But your comparison involved apples and oranges. If I understand it correctly, you compared a gen 9.x iGPU with 24 EUs against a Gen 12 (Xe) iGPU with 96 EUs and concluded that because the latter was 4x as fast that it scaled linearly. Except the difference isn't only in the number of EUs.
Who said anything about CPU? I was talking about the removal of register scoreboarding + other changes made to the shader ISA.
Sounds plausible, but you should probably read up on the changes made to Gen11, before going too far down a speculative rabbit hole.
How do you know they're not power-throttling? Doubling the shader count doesn't mean they'll continue to run at the same clockspeed as the baseline, especially under high-load.
Hint: look for a tool called
intel_gpu_top
To make things clearer (less anecdotical stuff):
I compared three NUCs (NUC8, NUC10 and NUC11) I operate in a RHV/oVirt cluster today, before putting them into "production", using the very same Windows 10 image, updated with the latest drivers for each at the time.
They were purchased within six month of each other each with the top i7 CPU and 64GB of DDR4-3200 memory (Kingston modules, which also supports the 2400 and 2933 timings of NUC8/10).
I got the NUC8 (i7-
8559U/
48EU) first in Summer 2019, I think, because it had fallen below €400 even with the Iris 655 iGPU, then got the NUC10 (i7-
10700U/
24EU) perhaps a month later at pretty much the same price (but with 2 extra cores) and finally I needed a 3rd for a proper HCI cluster and got lucky six months later in early 2020 with a NUC11 (i7-
1165G7/
96EU), because those remained almost impossible to buy for a long time afterwards.
Both the CPU and the GPU portion of the NUC8 and NUC10 are largely unchanged in terms of
architecture and fab process (14nm), they mostly trade silicon die area between the GPU (48 vs 24EU) and the CPU (4 vs 6 cores) parts of the chip, making them as comparable as it gets.
The NUC11 changes everything, 10nm process, redesigned CPU cores and GPU.
The NUCs have fully adjustable PL1/PL2 and TAU settings, a fan that is certainly capable of cooling 15 Watts, probably a bit more--if you can tolerate the noise... which I did for testing, but not for production. All NUCs (and most notebooks) will peak much to much higher PL2 for TAU seconds or until thermals kick in, HWinfo and its graphs showed all details on a remote observation system.

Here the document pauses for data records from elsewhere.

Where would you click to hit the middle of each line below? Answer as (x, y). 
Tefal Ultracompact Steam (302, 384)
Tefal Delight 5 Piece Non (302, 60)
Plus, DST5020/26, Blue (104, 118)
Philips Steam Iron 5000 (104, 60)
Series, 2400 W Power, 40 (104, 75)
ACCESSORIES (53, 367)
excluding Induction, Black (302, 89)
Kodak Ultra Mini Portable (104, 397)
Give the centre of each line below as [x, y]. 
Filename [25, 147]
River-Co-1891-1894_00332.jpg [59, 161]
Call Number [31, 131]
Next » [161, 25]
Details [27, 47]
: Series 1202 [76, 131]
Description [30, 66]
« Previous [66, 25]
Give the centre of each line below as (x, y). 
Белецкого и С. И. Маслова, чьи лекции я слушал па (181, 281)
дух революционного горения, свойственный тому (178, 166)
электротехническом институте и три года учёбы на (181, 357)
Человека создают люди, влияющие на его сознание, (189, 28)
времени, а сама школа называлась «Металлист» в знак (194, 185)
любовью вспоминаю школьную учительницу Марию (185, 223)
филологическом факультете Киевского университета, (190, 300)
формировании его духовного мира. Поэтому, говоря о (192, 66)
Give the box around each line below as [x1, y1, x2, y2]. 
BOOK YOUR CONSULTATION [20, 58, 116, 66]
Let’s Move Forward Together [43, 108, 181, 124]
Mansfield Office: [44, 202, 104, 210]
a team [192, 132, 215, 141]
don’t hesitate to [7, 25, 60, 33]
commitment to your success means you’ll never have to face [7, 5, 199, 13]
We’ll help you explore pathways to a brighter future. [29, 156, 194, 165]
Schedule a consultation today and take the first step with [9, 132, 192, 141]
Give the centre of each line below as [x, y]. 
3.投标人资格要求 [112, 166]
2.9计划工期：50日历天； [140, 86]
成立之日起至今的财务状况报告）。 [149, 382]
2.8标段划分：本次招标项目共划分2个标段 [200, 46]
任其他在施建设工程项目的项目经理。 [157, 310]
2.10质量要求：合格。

And to test peak power consumption and throttling I use Prime95 and Furmark, each and in combination like many others.
Of course I used the "maximum performance" settings first for the benchmarks and then tested various ways of dialing NUCs and their fans down to the point where they still gave me short-term peak performance as well as acceptable noise levels for sustained loads to ready them for the production use under Linux.
All those tests showed, that the iGPU portion of those SoCs is the last thing that ever throttles, CPU cores will always clock down first when PL2 runs beyond TAU or thermals kick in--unless the iGPU doesn't have load.
So the iGPU generally runs privileged and graphics benchmarks are not much affected by TDP settings until you go really low. Anandtech has tested passive Tiger Lake NUCalikes, which suffer in graphics as the system heats up, but that's below 10 Watts.
On the high-end the NUCs can go to 50 or even 64 Watts for the NUC11, but it's only the CPU cores that will really
use that wattage, the iGPU never goes near that and I believe I've never seen them use more than 10 Watts. Furmark never sees them throttle or clock down even at only 15 Watts PL1/PL2/TAU=0, for that you need to add Prime95 or go below 10 Watts of permissible TDP or cooling capacity (see Anandtech tests).
But with all that the NUC8, which should have twice the graphics performance of the NUC10 (48 vs 24 EUs), only got 50% uplift from 100% extra EUs and 128MB of eDRAM, while the NUC11 got 400% of the NUC10 graphics performance without eDRAM for a pretty much linear scale of 96vs24 EUs.
I hope that's enough data to put your doubts about the quality of my measurements to rest.
To me it showed that both the 24 extra EUs on the NUC8 and the 2 extra cores on the NUC10 weren't really worth having because of diminishing returns. In the first case, the graphics performance increase just wasn't worth the technical effort that went into making it happen and in the second case the 2 extra cores simply didn't pay off with only a 15 Watt TDP budget, because they needed to clock below the silicon knee even on truly parallel loads and wound up with a performance pretty similar to the NUC8.
Only when I unleashed PL2 and TAU they did reach their potential, but the NUC fans become intolerable above 2000rpm. The Tiger Lake managed the same CPU performance only using 4 cores with the improved IPC with much less noise.